WORK TO COMPLETE -> Exactly as written, give again the line with "Find the floor and" and all subsequent lines through the end of the records.

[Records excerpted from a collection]
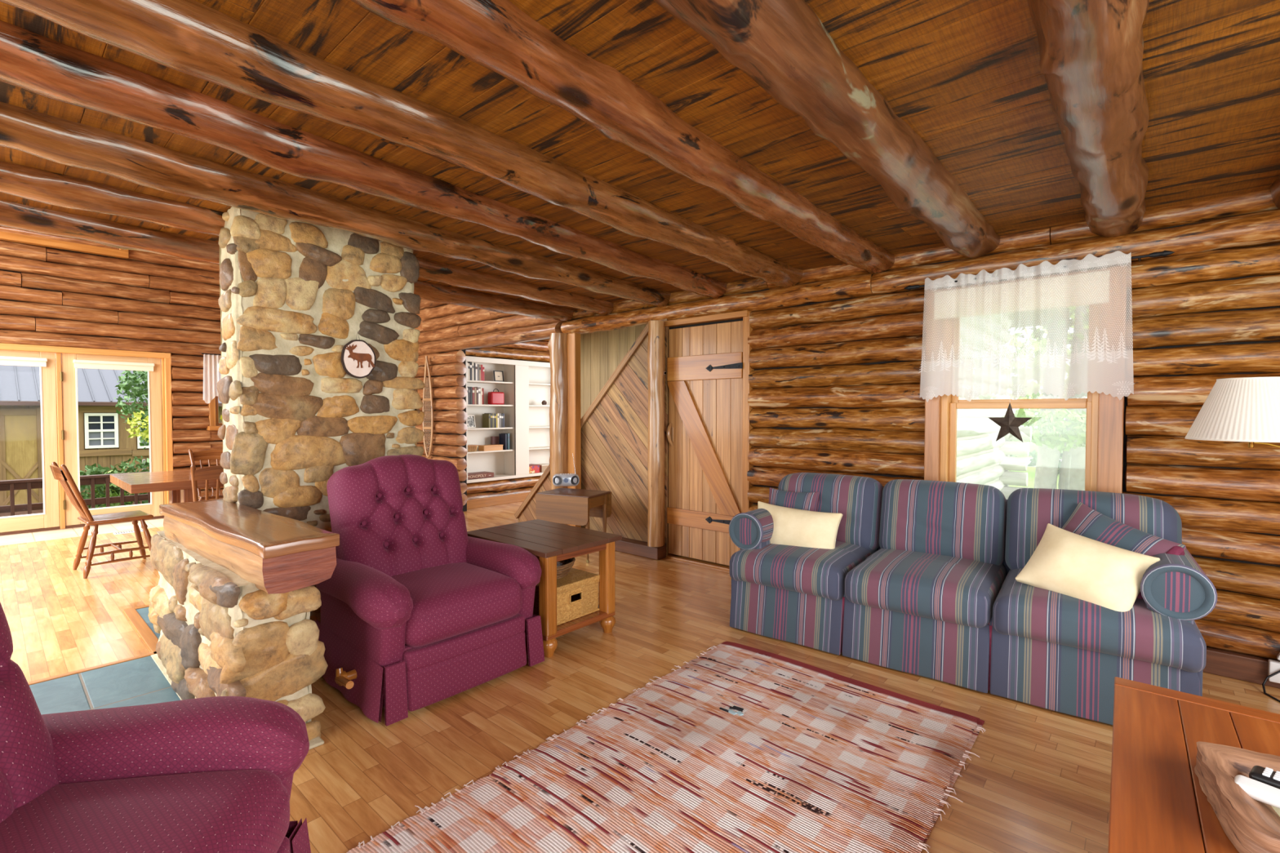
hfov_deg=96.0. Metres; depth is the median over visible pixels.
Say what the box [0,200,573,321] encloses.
ceiling beam
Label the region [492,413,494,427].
book
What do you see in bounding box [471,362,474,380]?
book
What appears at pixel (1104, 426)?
window
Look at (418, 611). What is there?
recliner
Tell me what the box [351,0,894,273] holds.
ceiling beam
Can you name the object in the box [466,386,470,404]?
book
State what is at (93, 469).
shrub
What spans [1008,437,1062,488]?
ground
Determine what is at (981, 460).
log cabin wing
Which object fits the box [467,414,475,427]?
picture frame
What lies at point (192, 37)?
ceiling beam
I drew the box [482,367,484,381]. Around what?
book
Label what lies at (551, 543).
end table
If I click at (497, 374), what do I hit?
picture
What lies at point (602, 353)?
wall
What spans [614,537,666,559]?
baseboard
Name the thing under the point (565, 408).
log post
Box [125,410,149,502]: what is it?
shrub
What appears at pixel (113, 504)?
shrub
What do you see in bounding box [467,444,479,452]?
basket
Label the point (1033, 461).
bush
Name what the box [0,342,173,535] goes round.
trim
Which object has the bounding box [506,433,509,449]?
book
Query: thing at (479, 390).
book
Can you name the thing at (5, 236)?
ceiling beam
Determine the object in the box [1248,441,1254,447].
socket
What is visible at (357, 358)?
plaque
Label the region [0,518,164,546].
floor tile
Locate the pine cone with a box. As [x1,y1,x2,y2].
[541,400,546,404]
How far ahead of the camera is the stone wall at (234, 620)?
2.35 m
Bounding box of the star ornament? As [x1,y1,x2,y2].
[987,340,1031,441]
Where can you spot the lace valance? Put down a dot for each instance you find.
(1064, 375)
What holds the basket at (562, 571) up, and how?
on the wicker box at (577, 593)
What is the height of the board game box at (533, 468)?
0.126 m
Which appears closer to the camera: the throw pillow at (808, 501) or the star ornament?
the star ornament
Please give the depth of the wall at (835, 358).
3.94 m
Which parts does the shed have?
door trim, door panel, pane, pane, window trim, window trim
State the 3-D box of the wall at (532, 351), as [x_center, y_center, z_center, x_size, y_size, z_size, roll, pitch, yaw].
[-0.810,-0.341,10.248,0.448,2.900,5.663,1,2,41]
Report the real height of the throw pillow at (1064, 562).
0.357 m
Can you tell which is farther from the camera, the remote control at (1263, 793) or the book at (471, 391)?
the book at (471, 391)
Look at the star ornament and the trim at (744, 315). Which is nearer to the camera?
the star ornament
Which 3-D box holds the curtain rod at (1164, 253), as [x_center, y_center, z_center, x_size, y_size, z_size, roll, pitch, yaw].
[2.305,-0.919,3.465,1.340,0.034,0.117,1,2,41]
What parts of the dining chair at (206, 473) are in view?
post, crest rail
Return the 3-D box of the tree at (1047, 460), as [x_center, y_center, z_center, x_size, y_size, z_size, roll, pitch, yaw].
[7.649,-1.319,10.548,3.235,6.624,2.383,1,2,41]
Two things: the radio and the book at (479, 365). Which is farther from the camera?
the book at (479, 365)
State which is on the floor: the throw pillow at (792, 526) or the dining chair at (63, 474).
the dining chair at (63, 474)
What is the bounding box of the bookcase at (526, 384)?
[465,355,551,483]
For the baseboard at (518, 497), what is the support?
attached to the wall at (532, 351)
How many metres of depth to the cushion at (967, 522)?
3.39 m
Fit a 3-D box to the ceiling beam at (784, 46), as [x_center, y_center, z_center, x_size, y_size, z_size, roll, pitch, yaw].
[-0.180,-1.125,1.022,0.305,0.273,7.165,1,2,41]
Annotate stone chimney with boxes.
[216,206,424,622]
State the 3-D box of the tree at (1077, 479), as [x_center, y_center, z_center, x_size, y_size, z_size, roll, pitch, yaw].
[8.042,-1.314,10.362,3.279,6.624,2.428,1,2,41]
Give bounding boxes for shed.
[0,364,222,516]
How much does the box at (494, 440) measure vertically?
0.200 m
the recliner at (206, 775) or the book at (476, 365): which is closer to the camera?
the recliner at (206, 775)
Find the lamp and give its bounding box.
[1184,376,1279,447]
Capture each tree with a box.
[114,369,149,449]
[1004,328,1065,443]
[1006,307,1088,488]
[1022,304,1088,490]
[1028,307,1075,426]
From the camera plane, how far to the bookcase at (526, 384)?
8.81 m
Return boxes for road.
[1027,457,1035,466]
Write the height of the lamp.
0.337 m
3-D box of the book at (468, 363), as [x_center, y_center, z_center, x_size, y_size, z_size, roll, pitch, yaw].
[-2.483,-0.778,8.206,0.165,0.240,0.025,1,2,41]
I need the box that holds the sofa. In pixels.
[728,472,1217,724]
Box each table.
[110,469,223,503]
[466,519,622,657]
[535,488,611,563]
[1107,676,1279,852]
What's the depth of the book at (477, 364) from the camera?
8.27 m
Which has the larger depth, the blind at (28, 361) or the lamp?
the blind at (28, 361)
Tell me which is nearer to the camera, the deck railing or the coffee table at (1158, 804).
the coffee table at (1158, 804)
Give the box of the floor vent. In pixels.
[113,529,142,534]
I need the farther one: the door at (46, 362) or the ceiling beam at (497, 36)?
the door at (46, 362)
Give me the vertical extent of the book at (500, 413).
0.210 m
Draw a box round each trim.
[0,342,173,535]
[663,310,754,571]
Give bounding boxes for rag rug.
[346,641,985,852]
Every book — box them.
[466,361,471,380]
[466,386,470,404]
[467,363,469,380]
[470,386,472,404]
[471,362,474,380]
[471,386,474,404]
[474,386,478,404]
[474,387,476,404]
[475,363,477,380]
[477,364,479,380]
[478,388,480,404]
[479,364,480,380]
[480,364,482,380]
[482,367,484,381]
[482,413,490,427]
[484,413,492,427]
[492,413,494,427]
[493,413,496,427]
[493,413,499,427]
[498,413,501,427]
[498,433,506,449]
[499,413,504,427]
[501,413,502,427]
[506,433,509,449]
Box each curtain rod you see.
[201,353,221,355]
[903,250,1173,290]
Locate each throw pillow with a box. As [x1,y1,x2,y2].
[757,501,842,549]
[768,487,819,511]
[1015,523,1159,612]
[1061,502,1186,599]
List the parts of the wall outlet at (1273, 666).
cord
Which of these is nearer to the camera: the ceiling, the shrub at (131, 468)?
the ceiling
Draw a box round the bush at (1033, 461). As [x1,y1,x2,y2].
[1027,449,1062,475]
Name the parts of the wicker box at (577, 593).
lid
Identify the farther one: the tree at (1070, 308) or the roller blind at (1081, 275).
the tree at (1070, 308)
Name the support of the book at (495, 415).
on the bookcase at (526, 384)
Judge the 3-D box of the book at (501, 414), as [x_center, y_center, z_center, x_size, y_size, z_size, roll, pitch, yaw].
[-2.115,-0.089,8.643,0.165,0.205,0.028,1,2,41]
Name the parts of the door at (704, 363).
handle
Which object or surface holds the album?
on the bookcase at (526, 384)
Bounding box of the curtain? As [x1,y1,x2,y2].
[203,354,221,403]
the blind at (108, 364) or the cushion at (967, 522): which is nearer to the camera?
the cushion at (967, 522)
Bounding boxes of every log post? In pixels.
[547,332,581,527]
[647,320,664,546]
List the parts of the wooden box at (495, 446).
lid
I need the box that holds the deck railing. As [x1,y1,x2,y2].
[0,471,150,515]
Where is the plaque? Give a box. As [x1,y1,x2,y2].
[340,332,375,378]
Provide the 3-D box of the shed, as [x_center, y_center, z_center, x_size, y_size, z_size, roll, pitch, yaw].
[-13.342,0.144,12.927,4.900,3.234,10.800,1,2,41]
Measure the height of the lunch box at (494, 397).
0.241 m
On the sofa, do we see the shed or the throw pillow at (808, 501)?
the throw pillow at (808, 501)
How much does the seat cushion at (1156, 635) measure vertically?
0.237 m
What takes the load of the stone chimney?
on the floor
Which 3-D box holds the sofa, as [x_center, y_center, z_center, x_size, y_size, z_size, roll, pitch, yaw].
[1.694,0.808,3.335,2.251,0.935,1.007,1,2,38]
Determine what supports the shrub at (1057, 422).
on the ground
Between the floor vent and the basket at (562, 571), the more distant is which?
the floor vent
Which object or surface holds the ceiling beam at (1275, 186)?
attached to the ceiling
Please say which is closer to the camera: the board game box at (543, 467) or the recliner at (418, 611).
the recliner at (418, 611)
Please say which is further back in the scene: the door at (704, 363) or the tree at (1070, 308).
the tree at (1070, 308)
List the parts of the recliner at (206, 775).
backrest, seat, armrest
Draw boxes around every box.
[467,471,493,479]
[478,444,502,451]
[488,388,504,404]
[490,435,498,444]
[528,463,539,473]
[533,567,599,625]
[536,463,549,472]
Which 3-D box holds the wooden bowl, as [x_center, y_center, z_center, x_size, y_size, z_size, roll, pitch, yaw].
[1.533,0.839,1.183,0.530,0.081,0.409,1,2,32]
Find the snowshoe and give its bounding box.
[422,355,433,457]
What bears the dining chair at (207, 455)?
on the floor
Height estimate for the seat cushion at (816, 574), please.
0.233 m
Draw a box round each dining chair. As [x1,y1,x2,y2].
[49,462,153,578]
[188,448,223,501]
[190,464,223,502]
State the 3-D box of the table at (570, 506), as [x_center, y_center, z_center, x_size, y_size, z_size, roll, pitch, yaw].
[-0.625,0.926,5.466,0.570,0.612,0.434,1,2,26]
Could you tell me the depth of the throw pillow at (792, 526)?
3.60 m
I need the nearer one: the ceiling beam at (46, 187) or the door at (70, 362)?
the ceiling beam at (46, 187)
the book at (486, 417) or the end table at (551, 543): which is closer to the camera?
the end table at (551, 543)
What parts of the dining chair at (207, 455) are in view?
post, crest rail, seat
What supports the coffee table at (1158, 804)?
on the floor
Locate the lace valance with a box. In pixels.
[919,250,1133,402]
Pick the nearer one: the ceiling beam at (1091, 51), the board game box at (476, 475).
the ceiling beam at (1091, 51)
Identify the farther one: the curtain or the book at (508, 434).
the book at (508, 434)
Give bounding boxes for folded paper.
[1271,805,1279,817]
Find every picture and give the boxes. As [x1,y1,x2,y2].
[467,416,474,426]
[494,371,502,381]
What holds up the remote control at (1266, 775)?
in the wooden bowl
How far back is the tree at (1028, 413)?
28.08 m
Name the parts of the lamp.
shade trim, shade trim, cord
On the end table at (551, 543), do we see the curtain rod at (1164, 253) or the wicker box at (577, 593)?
the wicker box at (577, 593)
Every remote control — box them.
[1234,774,1279,808]
[1248,765,1279,789]
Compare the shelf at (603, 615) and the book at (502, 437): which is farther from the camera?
the book at (502, 437)
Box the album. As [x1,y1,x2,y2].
[481,387,484,404]
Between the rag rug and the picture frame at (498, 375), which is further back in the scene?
the picture frame at (498, 375)
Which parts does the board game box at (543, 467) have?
lid
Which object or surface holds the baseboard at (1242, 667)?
attached to the wall at (835, 358)
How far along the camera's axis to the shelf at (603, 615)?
3.40 m
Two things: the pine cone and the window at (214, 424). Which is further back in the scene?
the pine cone
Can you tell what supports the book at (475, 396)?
on the bookcase at (526, 384)
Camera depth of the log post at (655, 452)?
5.26 m
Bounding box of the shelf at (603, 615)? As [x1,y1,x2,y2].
[542,604,615,640]
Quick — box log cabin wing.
[956,306,1070,499]
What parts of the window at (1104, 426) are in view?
sash, sash
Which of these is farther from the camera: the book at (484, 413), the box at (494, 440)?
the box at (494, 440)
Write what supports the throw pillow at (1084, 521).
on the sofa
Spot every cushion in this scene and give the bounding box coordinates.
[729,541,877,600]
[777,472,883,551]
[844,548,1005,627]
[879,479,1006,565]
[992,568,1206,672]
[1004,488,1182,569]
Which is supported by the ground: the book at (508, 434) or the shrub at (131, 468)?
the shrub at (131, 468)
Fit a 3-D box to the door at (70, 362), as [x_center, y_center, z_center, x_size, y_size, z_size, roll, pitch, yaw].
[-6.448,0.145,7.064,0.095,2.030,0.917,1,2,41]
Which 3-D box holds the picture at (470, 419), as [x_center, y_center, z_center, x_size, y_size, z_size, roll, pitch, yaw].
[-2.445,-0.071,8.290,0.004,0.157,0.172,-8,-2,21]
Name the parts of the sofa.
armrest, skirt panel, skirt panel, frame, skirt panel, armrest
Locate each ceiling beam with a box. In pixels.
[0,0,803,288]
[0,20,727,298]
[0,101,671,306]
[0,160,613,315]
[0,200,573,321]
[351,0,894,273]
[653,0,999,258]
[1026,0,1149,237]
[1270,175,1279,208]
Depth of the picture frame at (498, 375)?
8.64 m
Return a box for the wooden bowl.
[1194,741,1279,852]
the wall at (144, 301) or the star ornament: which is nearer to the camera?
the star ornament
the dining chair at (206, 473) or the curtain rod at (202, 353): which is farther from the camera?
the curtain rod at (202, 353)
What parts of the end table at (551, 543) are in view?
leg, leg
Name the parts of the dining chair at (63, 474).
crest rail, post, post, leg, leg, seat, leg, leg
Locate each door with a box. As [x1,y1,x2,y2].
[0,349,59,533]
[59,352,164,525]
[663,320,742,565]
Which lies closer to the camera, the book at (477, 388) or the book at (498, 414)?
the book at (477, 388)
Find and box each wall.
[0,226,223,500]
[147,497,339,750]
[414,189,1279,661]
[465,339,550,499]
[580,324,646,417]
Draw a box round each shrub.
[80,462,119,508]
[89,467,142,507]
[105,456,150,505]
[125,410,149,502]
[1023,408,1086,489]
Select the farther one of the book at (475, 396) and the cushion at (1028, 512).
the book at (475, 396)
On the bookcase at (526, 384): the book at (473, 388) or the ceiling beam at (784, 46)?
the book at (473, 388)
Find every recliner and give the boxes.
[0,602,311,852]
[314,454,544,726]
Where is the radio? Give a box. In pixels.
[552,453,579,486]
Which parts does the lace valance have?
net panel
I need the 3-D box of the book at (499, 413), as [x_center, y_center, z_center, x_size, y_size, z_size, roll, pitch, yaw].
[-2.137,-0.090,8.617,0.165,0.210,0.036,1,2,41]
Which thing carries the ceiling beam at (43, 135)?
attached to the ceiling
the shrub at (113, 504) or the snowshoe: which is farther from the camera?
the shrub at (113, 504)
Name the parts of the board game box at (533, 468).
lid
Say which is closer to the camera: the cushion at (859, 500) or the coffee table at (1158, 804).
the coffee table at (1158, 804)
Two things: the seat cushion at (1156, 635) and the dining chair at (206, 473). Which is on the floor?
the dining chair at (206, 473)
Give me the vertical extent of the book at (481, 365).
0.232 m
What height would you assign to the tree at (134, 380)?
3.151 m
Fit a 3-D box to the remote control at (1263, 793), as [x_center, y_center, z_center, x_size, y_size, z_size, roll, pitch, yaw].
[1.444,0.816,1.195,0.065,0.024,0.300,-1,2,-36]
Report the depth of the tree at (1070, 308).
29.86 m
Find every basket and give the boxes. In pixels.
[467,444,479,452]
[556,557,575,579]
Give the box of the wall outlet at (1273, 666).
[1262,652,1279,702]
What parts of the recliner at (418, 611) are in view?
recline handle, armrest, backrest, seat, armrest
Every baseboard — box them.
[466,491,529,509]
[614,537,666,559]
[1202,647,1279,688]
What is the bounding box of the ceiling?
[0,0,1279,310]
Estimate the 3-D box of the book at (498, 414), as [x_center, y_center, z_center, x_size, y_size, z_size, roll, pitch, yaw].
[-2.160,-0.091,8.591,0.165,0.212,0.030,1,2,41]
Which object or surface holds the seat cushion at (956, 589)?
on the sofa
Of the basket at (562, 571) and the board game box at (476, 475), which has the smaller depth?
the basket at (562, 571)
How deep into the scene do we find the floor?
2.73 m
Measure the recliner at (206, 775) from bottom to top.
1.111 m
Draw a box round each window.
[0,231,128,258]
[206,395,222,431]
[924,264,1127,493]
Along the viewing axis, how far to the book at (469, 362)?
8.17 m
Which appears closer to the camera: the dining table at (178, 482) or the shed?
the dining table at (178, 482)
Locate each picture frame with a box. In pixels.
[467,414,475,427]
[493,370,503,382]
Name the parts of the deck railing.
rail, rail, hand rail
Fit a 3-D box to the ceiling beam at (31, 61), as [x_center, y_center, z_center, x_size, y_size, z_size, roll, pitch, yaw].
[-1.512,-1.149,2.192,0.271,0.254,7.181,1,2,37]
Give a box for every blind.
[0,355,47,366]
[72,359,155,371]
[933,270,1109,319]
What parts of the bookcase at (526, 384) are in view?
shelf, shelf, shelf, shelf, shelf, shelf, shelf, shelf
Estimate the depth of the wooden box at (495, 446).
8.44 m
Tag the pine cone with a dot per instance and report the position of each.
(543, 402)
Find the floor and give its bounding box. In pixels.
[0,501,1279,852]
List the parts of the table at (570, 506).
leg, leg

FINAL ANSWER ->
Find the floor and give its bounding box. In pixels.
[0,501,1279,852]
List the parts of the table at (570, 506).
leg, leg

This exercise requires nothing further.